Kayaknya sudah biasa ya mendengar pertanyaan-pertanyaan seperti itu dari keluarga dan teman-teman? Haduh, sudah beban menjadi wanita di era sekarang ini susah, ditambah lagi ekspektasi dan nyinyiran dari orang sekitar. Nyatanya, asumsi bahwa setiap wanita akan menjadi seorang ibu sudah mendarah daging di pikiran dan tradisi masyarakat sejak berabad-abad yang lalu. Hal ini merupakan sebuah konsekuensi hidup di tengah budaya patriarki yang membatasi peran wanita sedemikian rupa. Kasarnya, wanita itu cuma mesin ngelahirin dan ngebesarin anak doang.
Tidak ada salahnya jika wanita ingin menjadi seorang ibu. Menjadi ibu adalah sebuah kehormatan dan pengorbanan besar demi membesarkan buah hati. Namun, tidak ada salahnya pula jika wanita tidak ingin menjadi seorang ibu. Semua ini tergantung pilihan. Konsep ‘my body my choice’ inilah yang melahirkan fenomena childfree yang sedang marak dibahas di masyarakat dan media sosial. Childfree adalah sebuah istilah yang merujuk pada orang atau pasangan yang memilih untuk tidak memiliki anak.
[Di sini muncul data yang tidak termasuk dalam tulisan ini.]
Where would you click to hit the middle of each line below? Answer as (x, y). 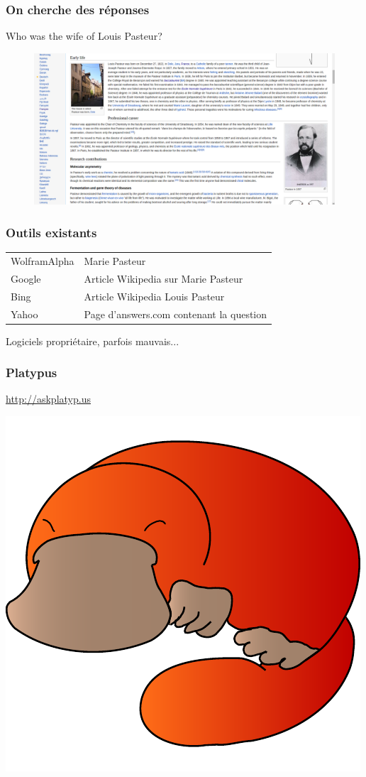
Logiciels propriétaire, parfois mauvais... (93, 341)
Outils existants (51, 232)
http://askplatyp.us (48, 399)
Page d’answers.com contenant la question (176, 314)
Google (26, 278)
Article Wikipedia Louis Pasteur (154, 296)
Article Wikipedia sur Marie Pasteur (163, 278)
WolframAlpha (43, 261)

Childfree tidak sama dengan childless, ya. Childless merujuk kepada kondisi dimana seseorang tidak memiliki anak karena sebuah keadaan walaupun mereka menginginkan anak tersebut. Gampangnya, childfree itu terjadi karena faktor internal yakni pilihan. Sedangkan childless terjadi karena faktor eksternal seperti keguguran, penyakit, maupun kondisi fisik lainnya.
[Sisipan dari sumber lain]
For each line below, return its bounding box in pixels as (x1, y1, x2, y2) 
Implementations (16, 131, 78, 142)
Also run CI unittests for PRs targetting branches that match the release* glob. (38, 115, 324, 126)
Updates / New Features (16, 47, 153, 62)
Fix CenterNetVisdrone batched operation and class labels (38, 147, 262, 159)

Fenomena childfree ini terbilang kontroversial karena banyak yang beranggapan bahwa wanita harus memberikan keturunan untuk suaminya. Sebuah hakikat seorang wanita yang tertulis di ajaran-ajaran agama dan norma sosial. Akan tetapi, seiring berkembangnya zaman dan isu-isu yang berdampak besar di kehidupan manusia, asumsi ini mulai diperdebatkan. Melihat dari data sensus penduduk, angka kelahiran di Indonesia terus mengalami penurunan. Di tahun 2019 sendiri angka kelahiran kasar per 1000 penduduk di Indonesia hanya berada di angka 17.75. Laju pertumbuhan penduduk pada tahun 2010-2020 menunjukan angka 1.25%, sebuah penurunan dari periode sebelumnya tahun 2000-2010 pada angka 1.49% (Badan Pusat Statistik, 2020). Laju ini juga diprediksi akan terus menurun di periode berikutnya.
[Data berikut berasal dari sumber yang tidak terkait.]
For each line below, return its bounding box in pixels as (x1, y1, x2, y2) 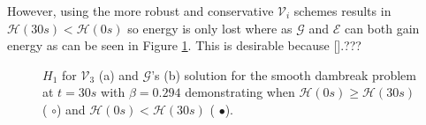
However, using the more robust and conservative (7, 2, 274, 19)
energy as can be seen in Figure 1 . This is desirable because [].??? (7, 36, 361, 55)
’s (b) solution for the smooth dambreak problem (151, 65, 416, 84)
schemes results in (293, 2, 392, 19)
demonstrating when (185, 83, 295, 101)
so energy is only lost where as (127, 18, 293, 37)
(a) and (98, 65, 139, 84)
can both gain (344, 18, 420, 37)

Lantas, apa sih yang membuat semakin banyak orang memilih untuk childfree? Ada banyak faktor yang mendukung hal tersebut, terkait masalah fisik, psikologis, ekonomi, juga faktor lingkungan. Yuk kenali alasan-alasannya terlebih dahulu sebelum kita berpikir yang enggak-enggak dan main hakim sendiri. Siapa tahu salah satu alasan di bawah ini kalian setujui juga.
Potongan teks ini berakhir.